* [TASK BRIEF]
The answer should hold only the lines from the one containing "Lastly, consider the" through the one containing "Recent Posts [47, 50]" in the entries below, copied exactly, without pictures.

[Opening SUPPLIED MATERIAL section]

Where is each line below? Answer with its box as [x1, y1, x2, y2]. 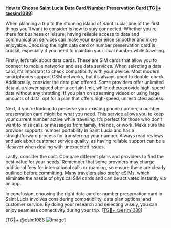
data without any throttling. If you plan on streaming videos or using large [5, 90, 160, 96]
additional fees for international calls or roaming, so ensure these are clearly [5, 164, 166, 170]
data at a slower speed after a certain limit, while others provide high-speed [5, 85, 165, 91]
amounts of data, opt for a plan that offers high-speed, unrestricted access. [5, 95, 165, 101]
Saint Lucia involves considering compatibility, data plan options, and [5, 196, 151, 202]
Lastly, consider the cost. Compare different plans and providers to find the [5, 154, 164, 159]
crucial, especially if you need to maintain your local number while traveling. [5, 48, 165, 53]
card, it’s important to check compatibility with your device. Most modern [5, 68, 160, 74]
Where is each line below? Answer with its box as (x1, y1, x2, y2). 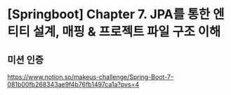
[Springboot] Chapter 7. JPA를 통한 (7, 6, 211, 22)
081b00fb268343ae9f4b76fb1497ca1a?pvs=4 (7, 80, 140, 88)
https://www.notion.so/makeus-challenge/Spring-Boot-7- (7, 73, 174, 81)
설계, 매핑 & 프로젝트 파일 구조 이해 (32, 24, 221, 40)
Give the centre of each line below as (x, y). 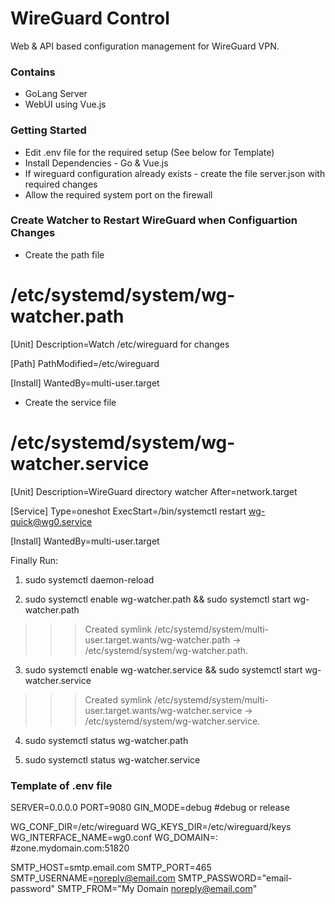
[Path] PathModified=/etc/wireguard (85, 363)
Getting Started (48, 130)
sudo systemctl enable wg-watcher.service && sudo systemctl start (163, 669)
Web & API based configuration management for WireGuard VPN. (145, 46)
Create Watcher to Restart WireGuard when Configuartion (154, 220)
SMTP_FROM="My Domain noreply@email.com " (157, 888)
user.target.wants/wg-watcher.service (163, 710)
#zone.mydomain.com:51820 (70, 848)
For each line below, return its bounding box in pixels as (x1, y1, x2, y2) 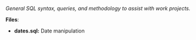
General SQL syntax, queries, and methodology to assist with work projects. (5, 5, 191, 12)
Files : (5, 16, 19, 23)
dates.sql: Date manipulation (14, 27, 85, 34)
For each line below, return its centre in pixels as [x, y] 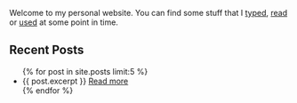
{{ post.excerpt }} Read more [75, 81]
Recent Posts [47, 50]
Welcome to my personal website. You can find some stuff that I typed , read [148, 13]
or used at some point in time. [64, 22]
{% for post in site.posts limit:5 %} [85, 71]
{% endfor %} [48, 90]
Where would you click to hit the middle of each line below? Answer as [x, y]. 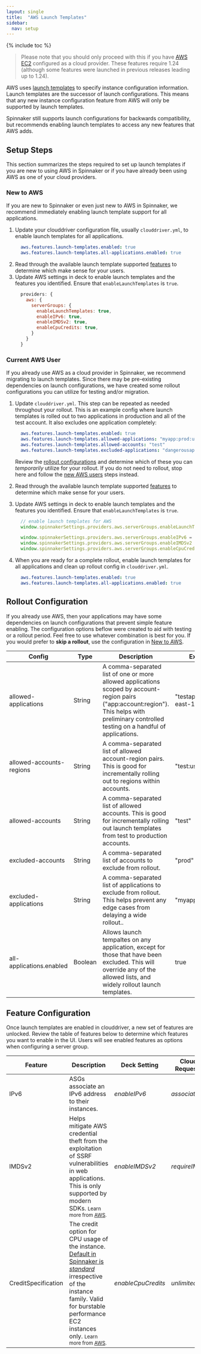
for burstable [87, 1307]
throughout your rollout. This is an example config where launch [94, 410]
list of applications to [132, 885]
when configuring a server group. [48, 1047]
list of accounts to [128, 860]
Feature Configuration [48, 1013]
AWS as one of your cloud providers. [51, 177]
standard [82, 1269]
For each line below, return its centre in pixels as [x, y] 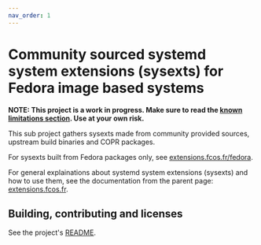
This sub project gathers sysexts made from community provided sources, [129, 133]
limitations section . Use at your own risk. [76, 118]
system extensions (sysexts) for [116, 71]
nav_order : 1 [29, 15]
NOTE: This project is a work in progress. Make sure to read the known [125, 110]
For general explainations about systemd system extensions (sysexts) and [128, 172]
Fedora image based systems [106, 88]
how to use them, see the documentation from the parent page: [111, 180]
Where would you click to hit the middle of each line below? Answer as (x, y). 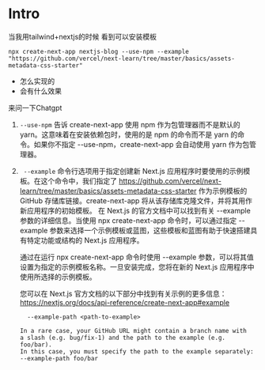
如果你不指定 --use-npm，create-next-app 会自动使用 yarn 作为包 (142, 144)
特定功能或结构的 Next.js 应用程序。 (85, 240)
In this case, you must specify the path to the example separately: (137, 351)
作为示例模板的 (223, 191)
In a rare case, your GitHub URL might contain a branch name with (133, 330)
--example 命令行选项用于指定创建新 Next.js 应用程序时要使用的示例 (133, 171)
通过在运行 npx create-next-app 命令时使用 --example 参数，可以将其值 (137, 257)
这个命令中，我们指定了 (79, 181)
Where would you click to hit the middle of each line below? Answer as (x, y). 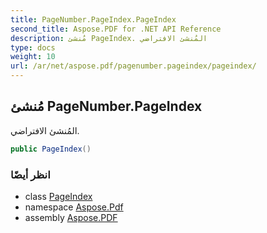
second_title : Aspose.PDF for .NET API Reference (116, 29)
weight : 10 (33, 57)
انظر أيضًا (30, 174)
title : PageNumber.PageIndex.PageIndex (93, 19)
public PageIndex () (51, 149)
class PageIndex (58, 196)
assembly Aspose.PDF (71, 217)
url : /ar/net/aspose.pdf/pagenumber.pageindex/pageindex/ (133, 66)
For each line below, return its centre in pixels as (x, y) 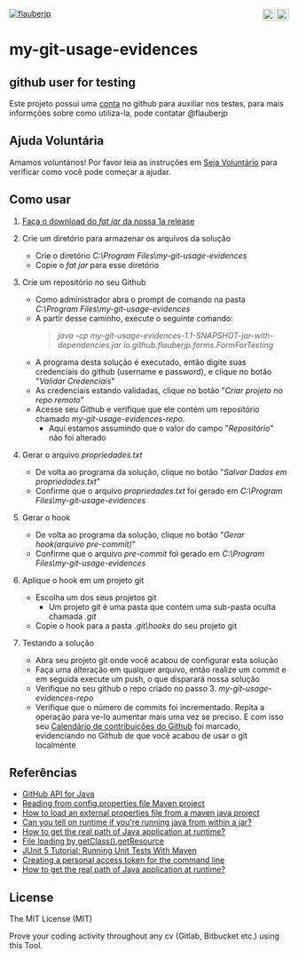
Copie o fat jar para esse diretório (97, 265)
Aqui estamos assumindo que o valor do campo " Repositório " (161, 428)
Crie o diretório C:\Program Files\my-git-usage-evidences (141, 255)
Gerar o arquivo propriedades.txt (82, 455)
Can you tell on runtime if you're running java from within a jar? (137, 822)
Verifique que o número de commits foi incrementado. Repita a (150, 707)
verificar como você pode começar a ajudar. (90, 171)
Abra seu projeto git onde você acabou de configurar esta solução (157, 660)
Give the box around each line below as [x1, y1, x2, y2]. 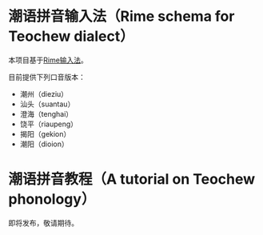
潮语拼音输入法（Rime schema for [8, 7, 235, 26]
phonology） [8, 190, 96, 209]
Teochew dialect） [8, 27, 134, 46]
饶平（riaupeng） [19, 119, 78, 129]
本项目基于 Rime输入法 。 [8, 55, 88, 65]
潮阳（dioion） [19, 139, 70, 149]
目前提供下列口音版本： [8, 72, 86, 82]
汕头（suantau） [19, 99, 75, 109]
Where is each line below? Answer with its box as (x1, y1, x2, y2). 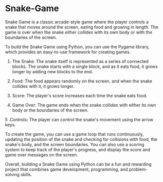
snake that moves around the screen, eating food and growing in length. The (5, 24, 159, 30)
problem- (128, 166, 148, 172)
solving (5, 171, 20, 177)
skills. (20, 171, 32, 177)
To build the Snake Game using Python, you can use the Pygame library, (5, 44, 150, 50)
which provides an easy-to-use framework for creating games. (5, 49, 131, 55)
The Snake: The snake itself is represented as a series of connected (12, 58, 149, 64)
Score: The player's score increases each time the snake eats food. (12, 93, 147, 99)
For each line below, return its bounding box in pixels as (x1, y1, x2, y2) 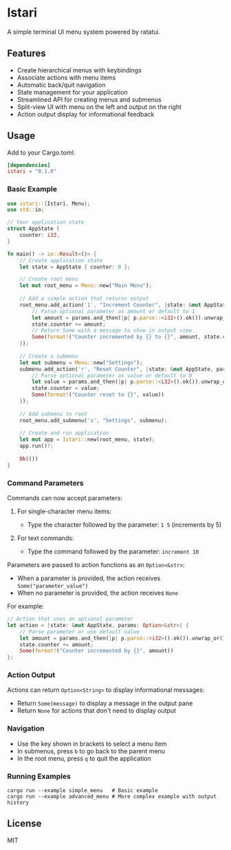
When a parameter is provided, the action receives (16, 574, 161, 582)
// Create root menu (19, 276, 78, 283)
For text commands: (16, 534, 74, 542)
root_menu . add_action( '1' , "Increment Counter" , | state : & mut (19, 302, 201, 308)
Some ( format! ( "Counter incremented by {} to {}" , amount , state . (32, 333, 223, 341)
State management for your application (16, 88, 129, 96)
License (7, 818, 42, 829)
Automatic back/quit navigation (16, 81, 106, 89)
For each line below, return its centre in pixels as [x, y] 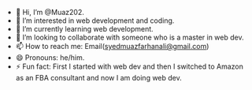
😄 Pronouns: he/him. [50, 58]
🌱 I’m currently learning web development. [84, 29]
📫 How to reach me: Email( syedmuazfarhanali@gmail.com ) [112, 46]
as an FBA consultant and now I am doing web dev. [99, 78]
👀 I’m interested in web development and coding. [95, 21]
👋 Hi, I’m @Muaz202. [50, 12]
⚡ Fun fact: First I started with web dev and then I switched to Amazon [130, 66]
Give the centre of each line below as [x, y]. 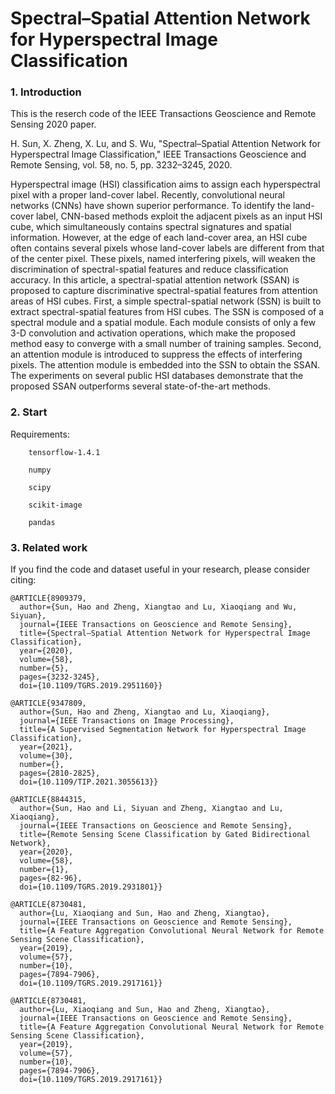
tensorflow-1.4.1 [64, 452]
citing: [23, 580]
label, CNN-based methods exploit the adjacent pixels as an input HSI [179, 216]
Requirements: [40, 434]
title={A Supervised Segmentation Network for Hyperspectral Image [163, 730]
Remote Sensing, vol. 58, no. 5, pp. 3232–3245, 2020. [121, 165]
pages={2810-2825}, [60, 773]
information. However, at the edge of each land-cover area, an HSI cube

[Closing SUPPLIED MATERIAL section]

* [WRITTEN ANSWER]
Lastly, consider the cost. Compare different plans and providers to find the [5, 154, 164, 159]
crucial, especially if you need to maintain your local number while traveling. [5, 48, 165, 53]
card, it’s important to check compatibility with your device. Most modern [5, 68, 160, 74]
Where is each line below? Answer with its box as (x1, y1, x2, y2). 
[Springboot] Chapter 7. JPA를 통한 (7, 6, 211, 22)
081b00fb268343ae9f4b76fb1497ca1a?pvs=4 (7, 80, 140, 88)
https://www.notion.so/makeus-challenge/Spring-Boot-7- (7, 73, 174, 81)
설계, 매핑 & 프로젝트 파일 구조 이해 (32, 24, 221, 40)
Give the centre of each line below as (x, y). 
[Path] PathModified=/etc/wireguard (85, 363)
Getting Started (48, 130)
sudo systemctl enable wg-watcher.service && sudo systemctl start (163, 669)
Web & API based configuration management for WireGuard VPN. (145, 46)
Create Watcher to Restart WireGuard when Configuartion (154, 220)
SMTP_FROM="My Domain noreply@email.com " (157, 888)
user.target.wants/wg-watcher.service (163, 710)
#zone.mydomain.com:51820 (70, 848)
For each line below, return its bounding box in pixels as (x1, y1, x2, y2) 
General SQL syntax, queries, and methodology to assist with work projects. (5, 5, 191, 12)
Files : (5, 16, 19, 23)
dates.sql: Date manipulation (14, 27, 85, 34)
For each line below, return its centre in pixels as [x, y] 
{{ post.excerpt }} Read more [75, 81]
Recent Posts [47, 50]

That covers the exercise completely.